§ **Given data**:
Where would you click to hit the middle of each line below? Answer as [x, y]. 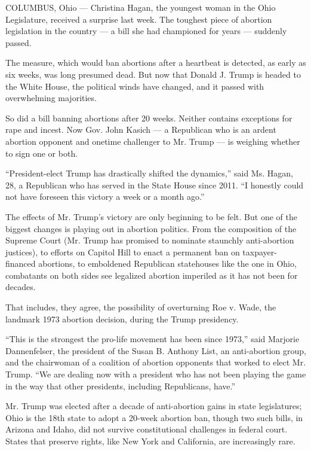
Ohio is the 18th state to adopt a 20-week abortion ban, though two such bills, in [154, 417]
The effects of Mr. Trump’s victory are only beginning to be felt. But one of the [151, 216]
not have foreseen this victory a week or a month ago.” [105, 196]
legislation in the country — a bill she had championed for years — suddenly [146, 31]
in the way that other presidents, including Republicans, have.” [121, 386]
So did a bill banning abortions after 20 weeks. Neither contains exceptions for [149, 118]
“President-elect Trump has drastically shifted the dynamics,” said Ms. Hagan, [149, 173]
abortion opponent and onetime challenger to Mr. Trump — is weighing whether [153, 141]
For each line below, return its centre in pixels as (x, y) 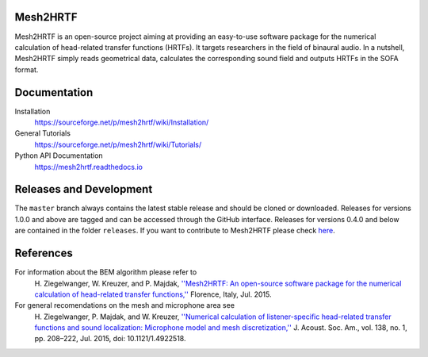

§ **Aim of the task**:
Output the records above exactly, omitting the pictures.

§ **Exercise output**:
Where would you click to hit the middle of each line below? Answer as [x, y]. 
Ohio is the 18th state to adopt a 20-week abortion ban, though two such bills, in [154, 417]
The effects of Mr. Trump’s victory are only beginning to be felt. But one of the [151, 216]
not have foreseen this victory a week or a month ago.” [105, 196]
legislation in the country — a bill she had championed for years — suddenly [146, 31]
in the way that other presidents, including Republicans, have.” [121, 386]
So did a bill banning abortions after 20 weeks. Neither contains exceptions for [149, 118]
“President-elect Trump has drastically shifted the dynamics,” said Ms. Hagan, [149, 173]
abortion opponent and onetime challenger to Mr. Trump — is weighing whether [153, 141]
For each line below, return its centre in pixels as (x, y) 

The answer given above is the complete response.